Prove that $a_n = 2^n$

Question

Let the recurrence relation

$$ a_0 = 1 \\ a_{n+1} = \frac{2 \sum_{k=0}^n a_ka_{n-k}}{n+1} $$

I need to find a close formula for this recurrence. I've noticed that $a_n = 2^n$.

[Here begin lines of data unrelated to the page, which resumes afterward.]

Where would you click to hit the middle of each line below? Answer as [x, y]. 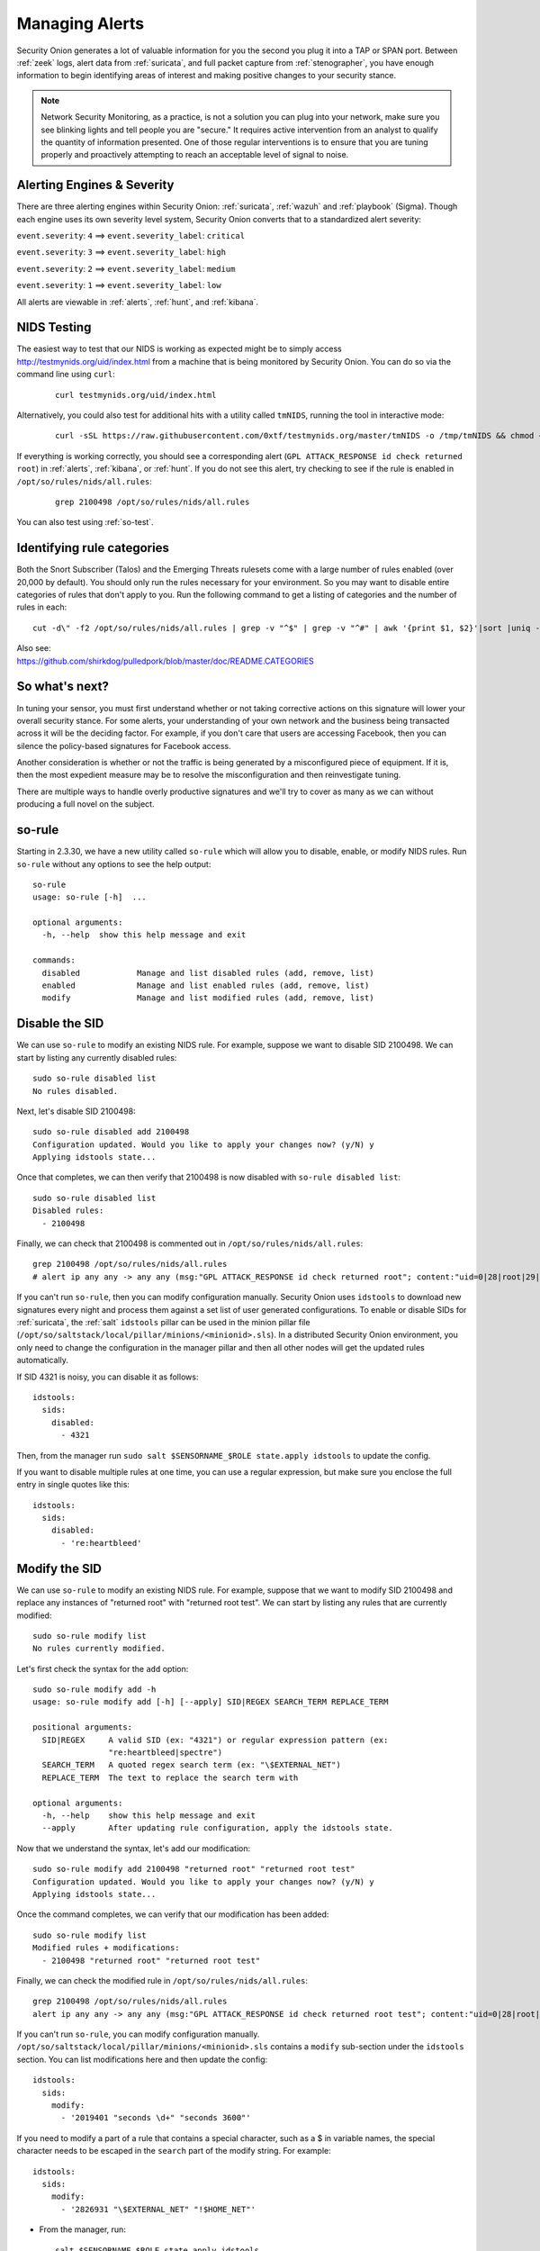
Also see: [34, 648]
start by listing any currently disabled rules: [97, 1057]
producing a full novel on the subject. [85, 804]
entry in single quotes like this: [73, 1485]
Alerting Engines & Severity [95, 185]
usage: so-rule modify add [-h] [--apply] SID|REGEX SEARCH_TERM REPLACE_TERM [211, 1702]
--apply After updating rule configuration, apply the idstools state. [217, 1828]
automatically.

I tried to prove it by induction: assuming the the statement is true for $n-1$, lets prove it for $n$:

$$a_n = \frac{2 \sum_{k=0}^n a_k a_{n-k}}{n} = \frac{2 \left( \sum_{k=0}^{n-2} a_k a_{n-k} + a_{n-1}a_1 \right)}{n} = ?$$

Somehow I need to utilize the induction assumption, but I don't know how.

Answer 1

$$a_{n+1}=\frac{2\sum_{k=0}^na_ka_{n-k}}{n+1}=\frac{2\sum_{k=0}^n2^k2^{n-k}}{n+1}=\frac{2\sum_{k=0}^n2^n}{n+1}=2^{n+1}$$

Answer 2

Let $f(z) = \sum_{n=0}^\infty a_n z^n$. Then the recurrence relation reads: $$ f^\prime(z) = 2 f(z)^2 \quad f(0) = 1 $$ which is easily solved into $f(z) = \frac{1}{1 - 2z}$. Extracting the series coefficient: $$ a_n = [z^n] \frac{1}{1 - 2z} = 2^n $$